Счастливая улыбка осветила ее личико. Руки раскинулись, обнимая мир. Угораздило же родиться в подобной семейке. Пары лет не пройдет, будет как остальные: прожженной циничной убийцей. Пока же малявка являлась единственным туземцем, вызывающим хоть какую-то симпатию.
Под нами колосилось поле, засеянное чем-то. Какой-то культурой. Из меня агроном, как из Милославы Франциск Ассизский. Это такая Мать Тереза, только мужик.
Небо потихоньку сгущалось темнотой.
— Успеем, — прикинула царевна.
Через полчаса поле под нами сменилось дорогой. Широкой утоптанной, первой в этом мире. Надеюсь, не единственной. Лошадям стало легче.
Мои руки обнимали ледяной металл талии царевны, пальцы цеплялись за портупею. Живот, грудь и щека терлись о щит. Вперед смотреть не мог, но приободрившиеся и радостно засуетившиеся окружающие подсказали, что куда-то приближаемся. Отряд поднажал, и перед самым закатом прибыл к охраняемым воротам.
— Спешиться! — бросила царевна.
— Что там? — не утерпел я.
— Цекада, — несколько голосов с радостью «объяснили» мне.
Частокол из высоченных заостренных бревен был мрачен, суров и вызывал ощущение надежности. Неплохое сооружение. Регулярное войско, конечно, штурмом его возьмет, а от волков и лихих людей — защита.
— Хочешь жить — молчи, — прошипела Милослава Шурику. — Притворись потерявшим сознание, а лучше мертвым.
— Царберы! — У восхищения Зарины предел исчез как понятие.
Во все двадцать два глаза — так казалось — таращась на выступивших вперед красавцев-богатырей, она выпячивала грудку и тянулась макушкой вверх, пытаясь выглядеть хоть немножечко выше. И старше. И это могло получиться — у другого. Но не у нее.
Ярко-желтые плащи покрывали доспехи царберов. Прямоугольные щиты защищали две трети туловища. Витиевато изогнутые шлемы единого образца имели налобник, нащечники и ниспадающие на затылок бармицы. На верхушке красовался султан из конского волоса. Руки и ноги — в бахроме бронзовых пластин. Грудь и спину закрывала мощная кираса. Царевны, царевич и принцы подобным не блистали, сразу став пресными и легковесными. Как кузнечик рядом с жуком-бронзовиком.
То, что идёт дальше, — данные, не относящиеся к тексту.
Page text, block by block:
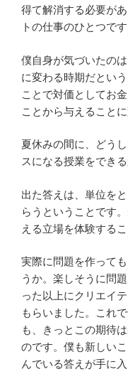
得て解消する必要が
トの仕事のひとつです
僕自身が気づいたの
に変わる時期だとい
ことで対価としてお
ことから与えること
夏休みの間に、どう
スになる授業をできる
出た答えは、単位を
らうということです
える立場を体験するこ
実際に問題を作って
うか。楽しそうに問
った以上にクリエイ
もらいました。これ
も、きっとこの期待
のです。僕も新しい
んでいる答えが手に
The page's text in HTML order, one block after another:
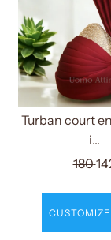
Turban court
i...
180
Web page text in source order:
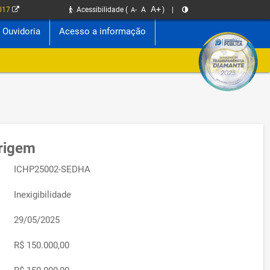
Acessibilidade ( A- A A+)
Ouvidoria Acesso a informação
ICHP25002-SEDHA
Inexigibilidade
29/05/2025
R$ 150.000,00
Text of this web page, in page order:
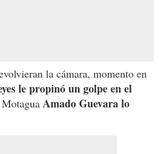
la cámara, momento en
le propinó un golpe en el
Amado Guevara lo
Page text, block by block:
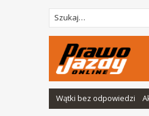
Wątki bez odpowiedzi
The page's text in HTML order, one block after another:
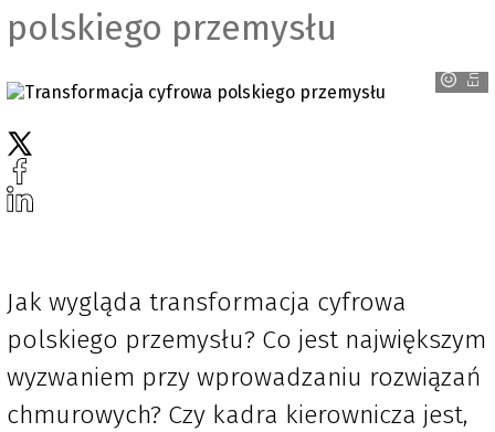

Наверное, царбер — это солдат. Войник по-местному. Выясню, когда говорить не станет преступлением. Вон как Милослава зыркает, чтоб вели себя прилично.
Двое царберов приготовились записывать въезжающих на пергамент. Мы приблизились.
— Милослава, Карина и Зарина Варфоломеины, — отчеканила царевна. Пропустив вперед сестер, назвала остальных. — Ангелы Тома и Чапа. Дорофей и Порфирий Милославины.
Мужья царевны внесли Шурика.
— Крепостной Западной границы Щербак. Порван волками.
«Не лжесвидетельствуй!» — вспомнилась заповедь.
Ворота с болью в суставах отворились.
— Цекада. — Зарина обвела руками уходящий вдаль и закругляющийся там забор, словно объяснив этим что-то.
— Цикада? — Под этим именем я знал только невыносимо трещавшее по ночам насекомое.
— Царский караван-дворец. ЦКД. Мы говорим — цекада.
Ясно, караван-сарай в местном антураже. По мне, так это постоялый двор. Именно двор, где за оградой вдоль одной стены находилась конюшня, вдоль других несколько грубо сляпанных избушек, перетекающих одна в другую. Между конюшней и жильем дымила кухня, около нее торчал бревенчатый колодец с навесом. За жильем, перебивая ароматами кухню, располагалось отхожее место.